Centre for Applied Mathematics and Bioinformatics, Department of Mathematics and Natural Sciences, Gulf University for Science and Technology, Hawally, Kuwait.
School of Molecular Sciences and Center for Molecular Design and Biomimetics at the Biodesign Institute, Arizona State University, Tempe, AZ, USA.
Mol Biol Evol. 2022 Jan 7;39(1). doi: 10.1093/molbev/msab280.

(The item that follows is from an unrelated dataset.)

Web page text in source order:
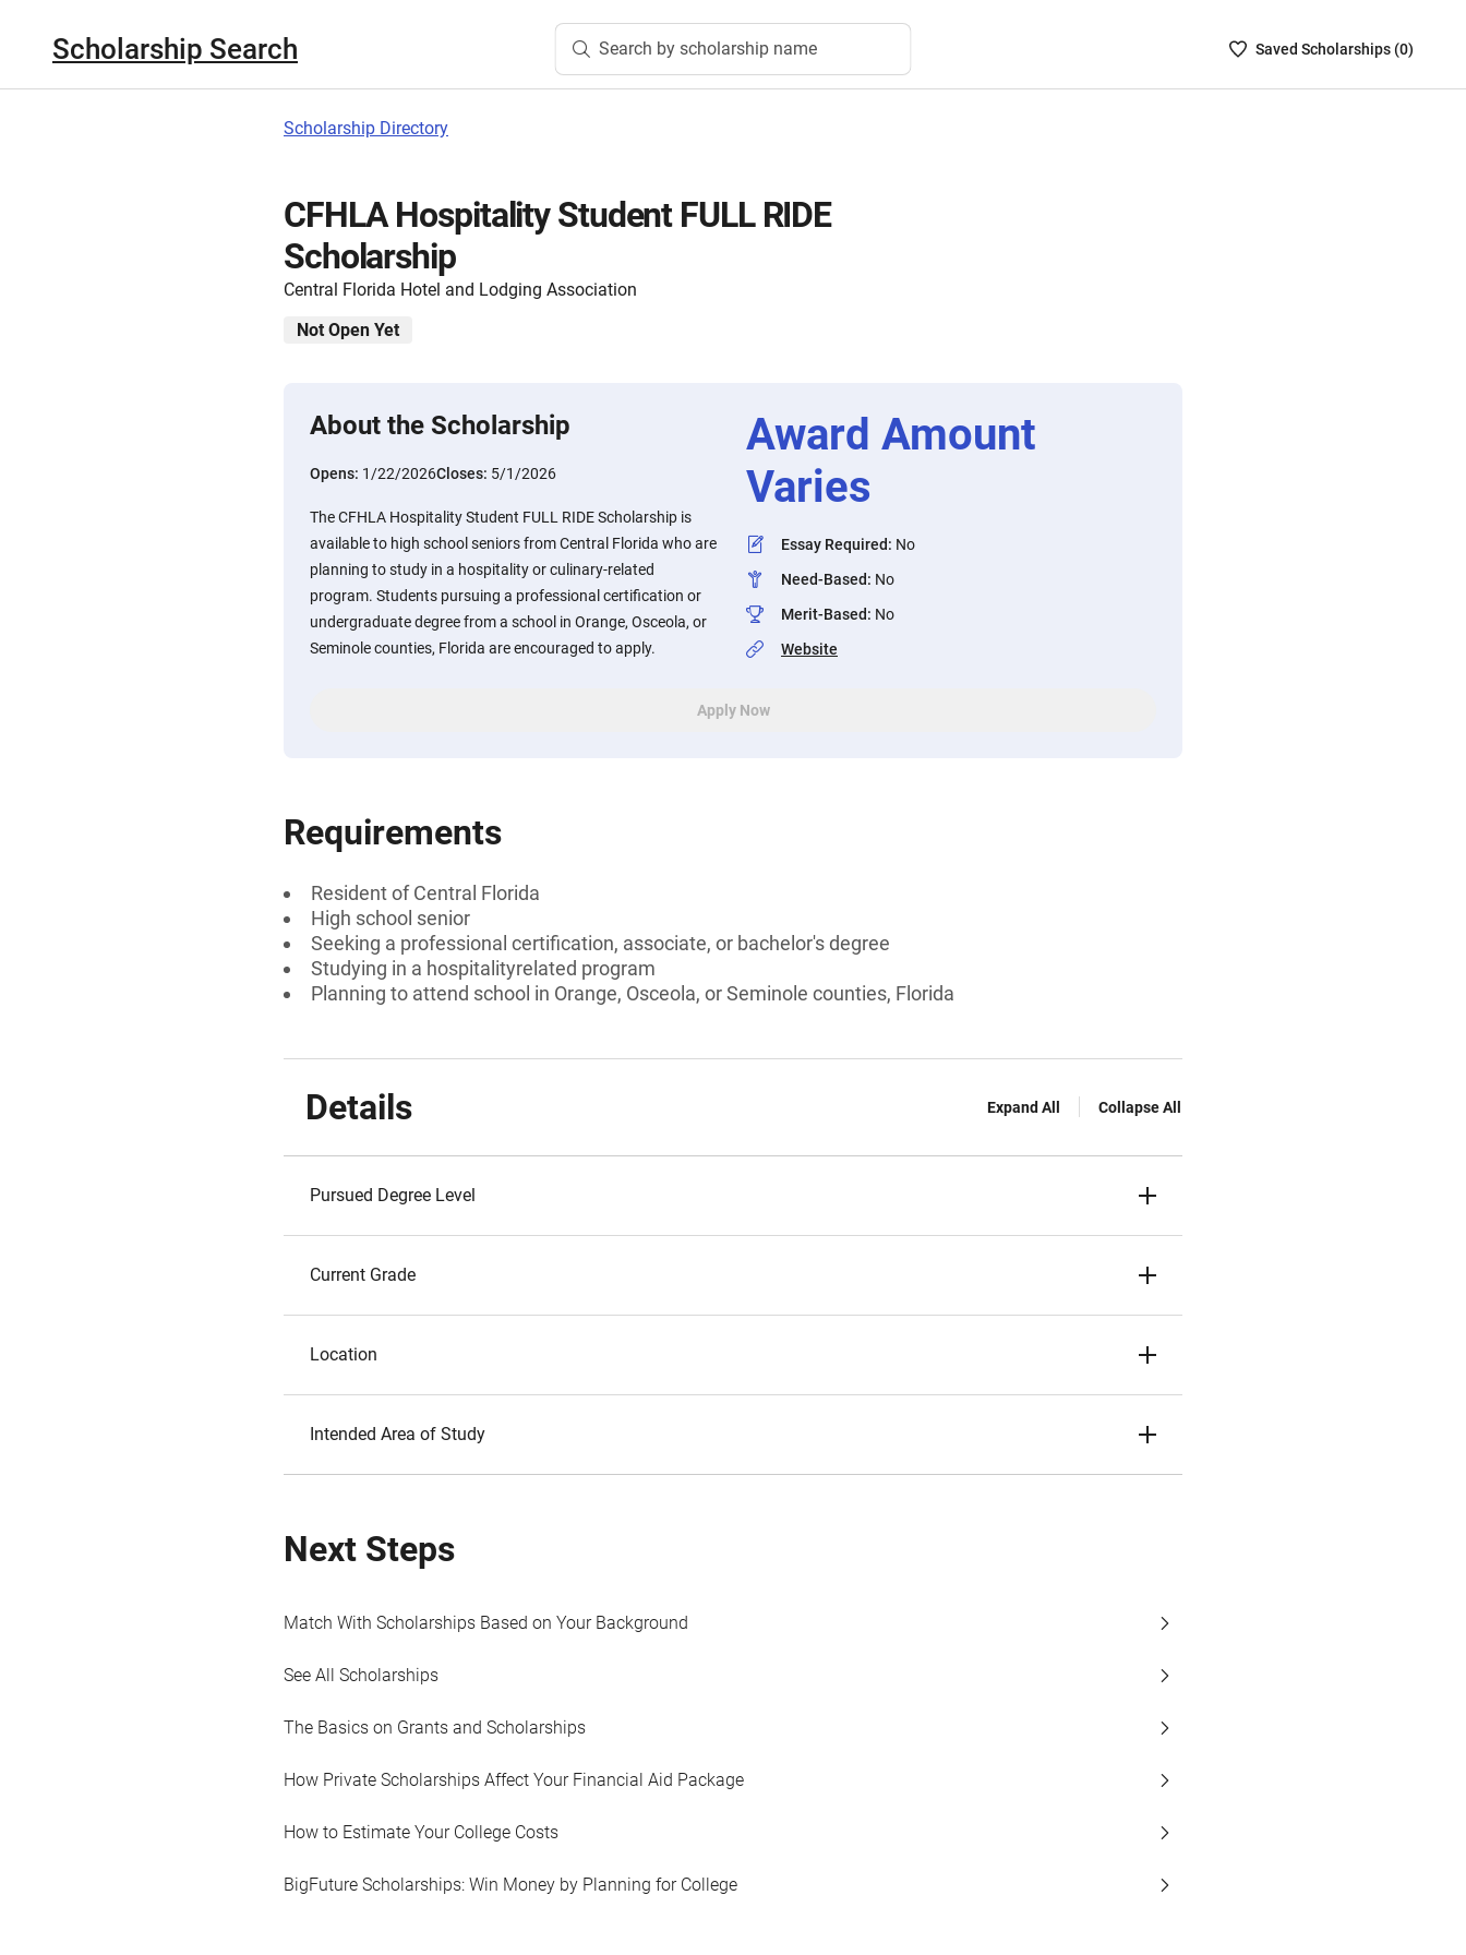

Morphospaces-representations of phenotypic characteristics-are often populated unevenly, leaving large parts unoccupied. Such patterns are typically ascribed to contingency, or else to natural selection disfavoring certain parts of the morphospace. The extent to which developmental bias, the tendency of certain phenotypes to preferentially appear as potential variation, also explains these patterns is hotly debated. Here we demonstrate quantitatively that developmental bias is the primary explanation for the occupation of the morphospace of RNA secondary structure (SS) shapes. Upon random mutations, some RNA SS shapes (the frequent ones) are much more likely to appear than others. By using the RNAshapes method to define coarse-grained SS classes, we can directly compare the frequencies that noncoding RNA SS shapes appear in the RNAcentral database to frequencies obtained upon a random sampling of sequences. We show that: 1) only the most frequent structures appear in nature; the vast majority of possible structures in the morphospace have not yet been explored; 2) remarkably small numbers of random sequences are needed to produce all the RNA SS shapes found in nature so far; and 3) perhaps most surprisingly, the natural frequencies are accurately predicted, over several orders of magnitude in variation, by the likelihood that structures appear upon a uniform random sampling of sequences. The ultimate cause of these patterns is not natural selection, but rather a strong phenotype bias in the RNA genotype-phenotype map, a type of developmental bias or "findability constraint," which limits evolutionary dynamics to a hugely reduced subset of structures that are easy to "find."
形态空间——表现表型特征的空间——通常分布不均匀,留下大片未被占据的空间。这些模式通常归因于偶然性,或者自然选择不偏爱形态空间的某些部分。发育偏差(某些表型更倾向于优先出现作为潜在变异的趋势)在多大程度上也解释了这些模式,这是一个激烈争论的问题。在这里,我们定量地证明,发育偏差是 RNA 二级结构(SS)形状形态空间占据的主要解释。在随机突变的情况下,某些 RNA SS 形状(常见的形状)比其他形状更容易出现。通过使用 RNAshapes 方法定义粗粒化 SS 类,我们可以直接比较非编码 RNA SS 形状在 RNAcentral 数据库中的出现频率与通过对序列的随机抽样获得的频率。我们表明:1)只有最常见的结构出现在自然界中;形态空间中绝大多数可能的结构尚未被探索;2)只需要很少数量的随机序列就可以产生迄今为止在自然界中发现的所有 RNA SS 形状;3)也许最令人惊讶的是,通过对序列进行均匀随机抽样的可能性,可以准确预测自然界中 RNA 结构的自然频率,在几个数量级的变化范围内。这些模式的最终原因不是自然选择,而是 RNA 基因型-表型图谱中的强烈表型偏差,即一种发育偏差或“可发现性约束”,它将进化动力学限制在易于“发现”的结构的极大减少的子集内。